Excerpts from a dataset
◇ ◇ ◇ ◇ ◇ ◇ ◇

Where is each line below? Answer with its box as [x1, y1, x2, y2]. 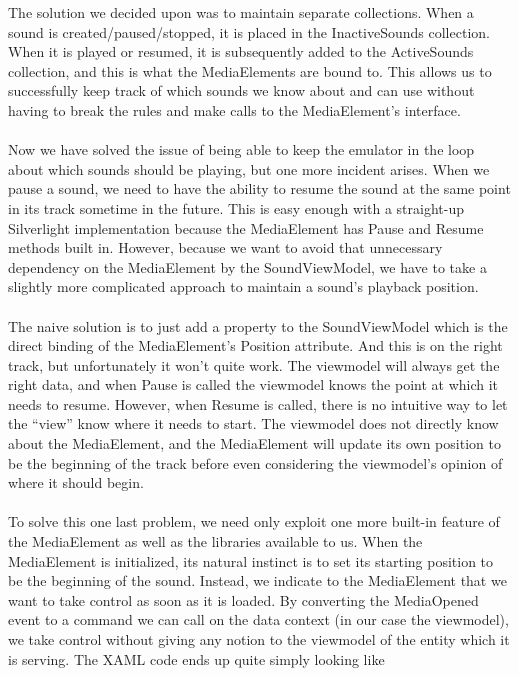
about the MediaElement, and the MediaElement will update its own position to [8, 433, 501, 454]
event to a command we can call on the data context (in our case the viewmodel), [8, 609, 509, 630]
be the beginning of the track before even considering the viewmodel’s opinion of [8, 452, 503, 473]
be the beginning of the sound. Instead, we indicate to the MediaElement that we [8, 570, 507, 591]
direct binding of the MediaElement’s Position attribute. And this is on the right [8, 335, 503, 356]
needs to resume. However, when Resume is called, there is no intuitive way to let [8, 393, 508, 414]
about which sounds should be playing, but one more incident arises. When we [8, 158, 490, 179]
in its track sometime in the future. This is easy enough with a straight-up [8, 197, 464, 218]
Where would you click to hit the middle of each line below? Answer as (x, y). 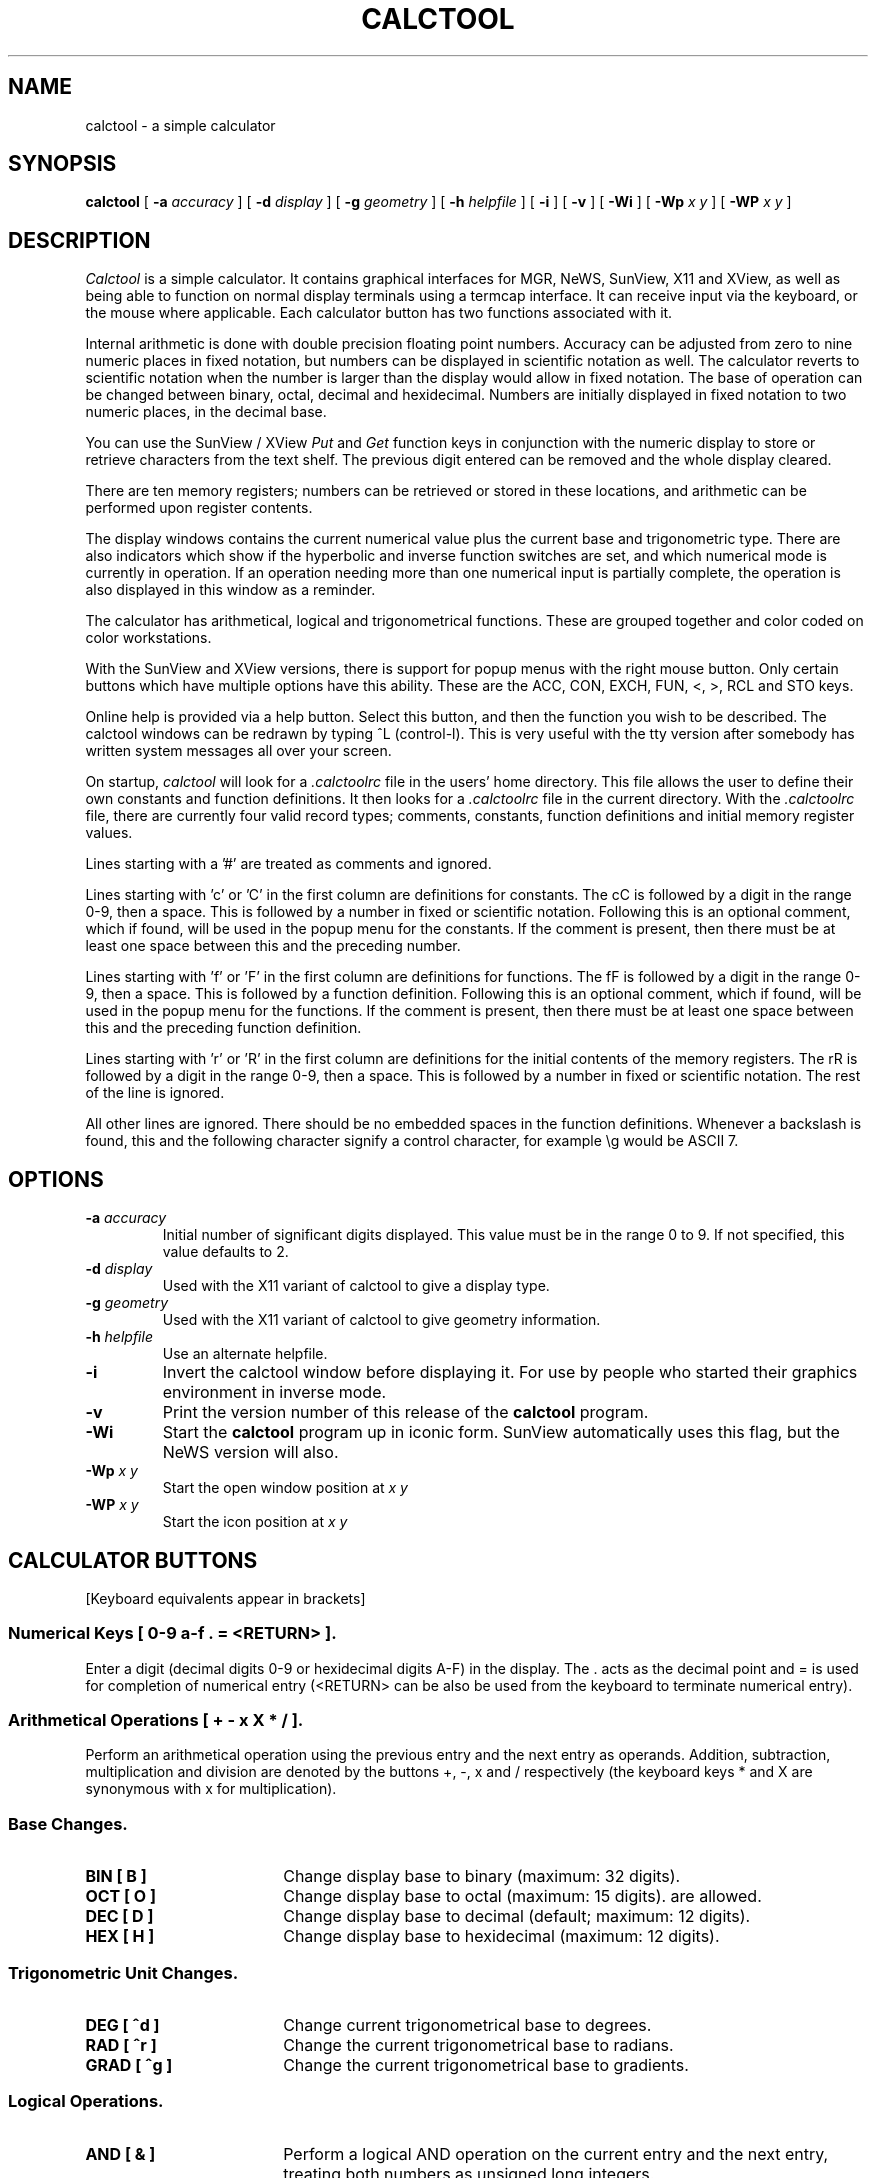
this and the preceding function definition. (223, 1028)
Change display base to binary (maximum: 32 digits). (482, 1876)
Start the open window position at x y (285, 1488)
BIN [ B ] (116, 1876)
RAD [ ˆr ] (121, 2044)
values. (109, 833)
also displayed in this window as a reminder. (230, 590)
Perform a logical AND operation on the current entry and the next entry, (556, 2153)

◇ ◇ ◇ ◇ ◇ ◇ ◇

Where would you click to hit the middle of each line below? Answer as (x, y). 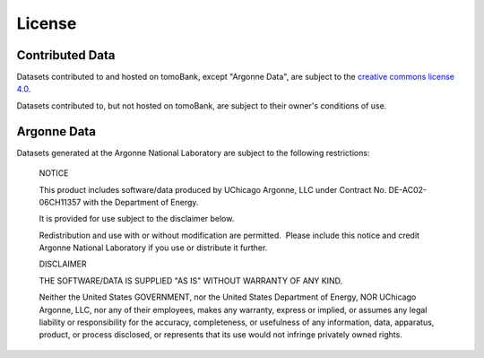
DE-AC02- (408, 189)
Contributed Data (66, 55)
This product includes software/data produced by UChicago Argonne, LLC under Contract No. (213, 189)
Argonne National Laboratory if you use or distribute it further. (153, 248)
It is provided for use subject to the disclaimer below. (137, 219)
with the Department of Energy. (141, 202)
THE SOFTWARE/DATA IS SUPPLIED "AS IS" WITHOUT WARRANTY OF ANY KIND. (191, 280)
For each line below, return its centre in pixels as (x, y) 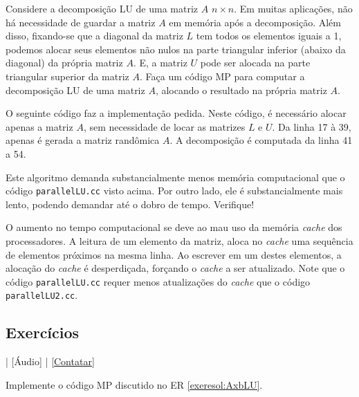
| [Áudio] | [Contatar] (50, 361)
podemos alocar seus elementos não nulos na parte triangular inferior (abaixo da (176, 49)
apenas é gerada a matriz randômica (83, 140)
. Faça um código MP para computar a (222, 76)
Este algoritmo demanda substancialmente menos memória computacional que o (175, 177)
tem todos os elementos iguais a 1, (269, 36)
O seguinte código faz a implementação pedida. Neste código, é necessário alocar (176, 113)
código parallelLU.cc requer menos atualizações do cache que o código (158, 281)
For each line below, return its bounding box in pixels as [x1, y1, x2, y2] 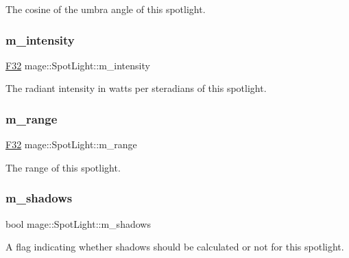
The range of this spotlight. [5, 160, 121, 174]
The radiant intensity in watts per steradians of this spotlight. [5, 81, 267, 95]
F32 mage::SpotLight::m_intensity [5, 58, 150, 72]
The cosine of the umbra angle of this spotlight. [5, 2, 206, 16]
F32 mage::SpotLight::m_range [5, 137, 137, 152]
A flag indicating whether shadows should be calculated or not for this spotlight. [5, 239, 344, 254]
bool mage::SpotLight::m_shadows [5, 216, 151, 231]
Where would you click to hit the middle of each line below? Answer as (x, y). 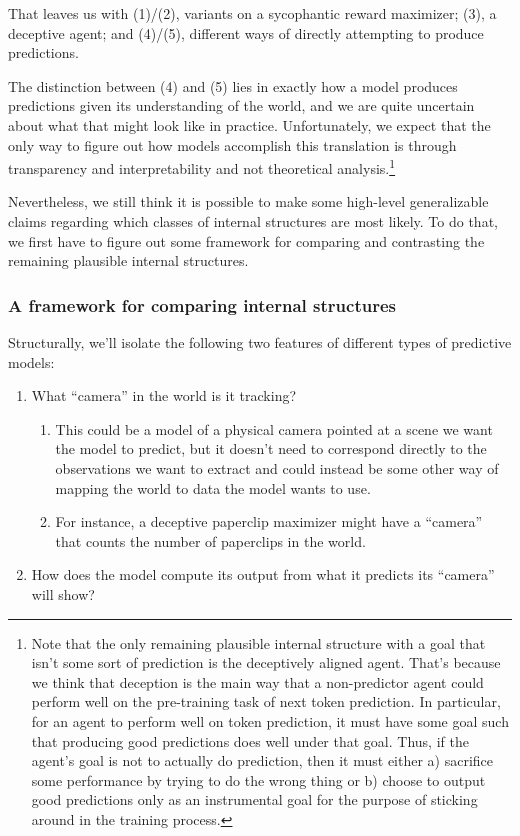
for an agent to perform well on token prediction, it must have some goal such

◇ ◇ ◇ ◇ ◇ ◇ ◇

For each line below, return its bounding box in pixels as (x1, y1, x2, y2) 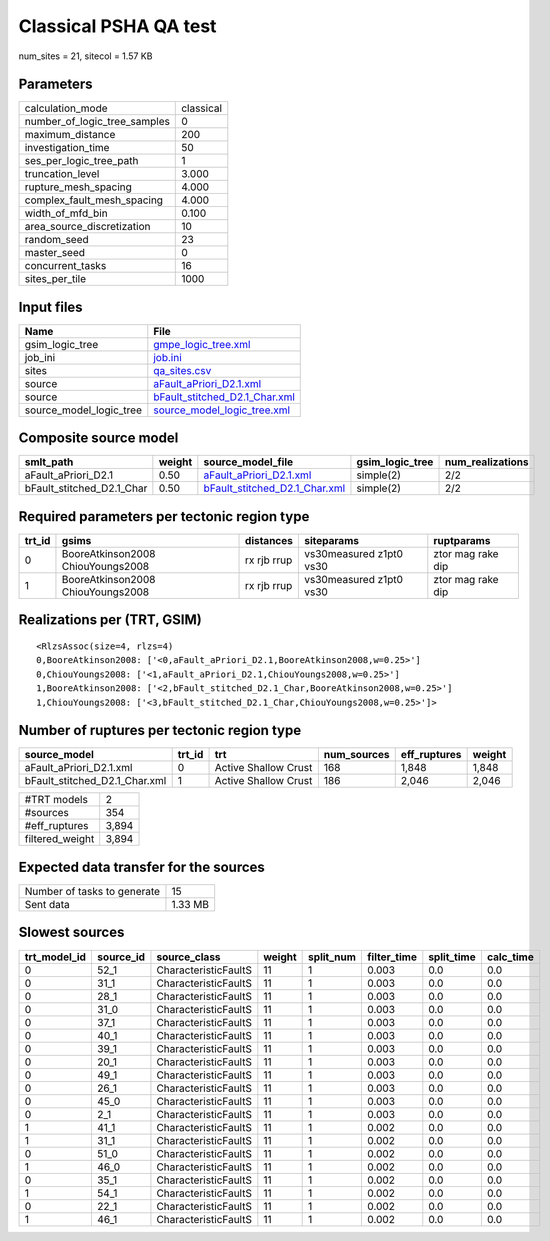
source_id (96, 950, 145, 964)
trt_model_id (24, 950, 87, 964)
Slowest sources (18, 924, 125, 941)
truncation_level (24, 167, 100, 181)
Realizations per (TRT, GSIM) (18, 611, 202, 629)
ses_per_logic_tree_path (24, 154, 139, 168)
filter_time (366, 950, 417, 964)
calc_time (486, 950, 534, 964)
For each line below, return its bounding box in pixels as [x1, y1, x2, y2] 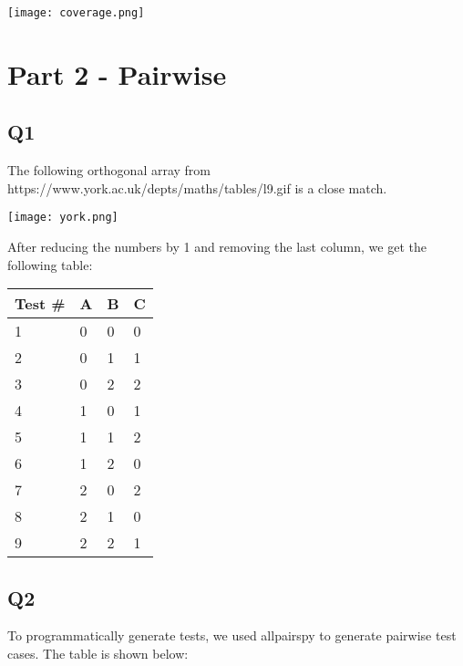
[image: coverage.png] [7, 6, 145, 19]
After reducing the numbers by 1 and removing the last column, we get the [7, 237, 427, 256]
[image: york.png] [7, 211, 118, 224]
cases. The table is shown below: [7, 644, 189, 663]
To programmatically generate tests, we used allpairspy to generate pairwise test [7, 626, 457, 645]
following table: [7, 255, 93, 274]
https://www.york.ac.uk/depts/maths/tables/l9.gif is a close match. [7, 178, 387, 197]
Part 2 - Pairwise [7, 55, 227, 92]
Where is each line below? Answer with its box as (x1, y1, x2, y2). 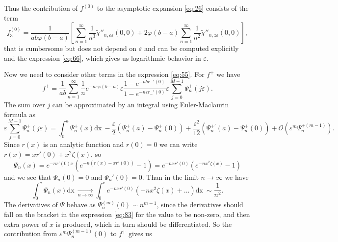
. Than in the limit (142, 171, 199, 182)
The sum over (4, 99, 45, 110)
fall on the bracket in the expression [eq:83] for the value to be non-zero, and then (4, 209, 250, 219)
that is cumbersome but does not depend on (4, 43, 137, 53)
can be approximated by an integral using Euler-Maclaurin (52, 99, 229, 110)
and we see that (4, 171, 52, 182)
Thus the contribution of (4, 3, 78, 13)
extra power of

◇ ◇ ◇ ◇ ◇ ◇ ◇

▶ EXERCISE:
In the data above, take the line with "O seguinte código", the line with "for an agent", and every line between, and set them down exactly without pictures.

▶ RESULT OF THE EXERCISE:
O seguinte código faz a implementação pedida. Neste código, é necessário alocar (176, 113)
código parallelLU.cc requer menos atualizações do cache que o código (158, 281)
For each line below, return its bounding box in pixels as [x1, y1, x2, y2] 
The range of this spotlight. [5, 160, 121, 174]
The radiant intensity in watts per steradians of this spotlight. [5, 81, 267, 95]
F32 mage::SpotLight::m_intensity [5, 58, 150, 72]
The cosine of the umbra angle of this spotlight. [5, 2, 206, 16]
F32 mage::SpotLight::m_range [5, 137, 137, 152]
A flag indicating whether shadows should be calculated or not for this spotlight. [5, 239, 344, 254]
bool mage::SpotLight::m_shadows [5, 216, 151, 231]
Where would you click to hit the middle of each line below? Answer as (x, y). 
for an agent to perform well on token prediction, it must have some goal such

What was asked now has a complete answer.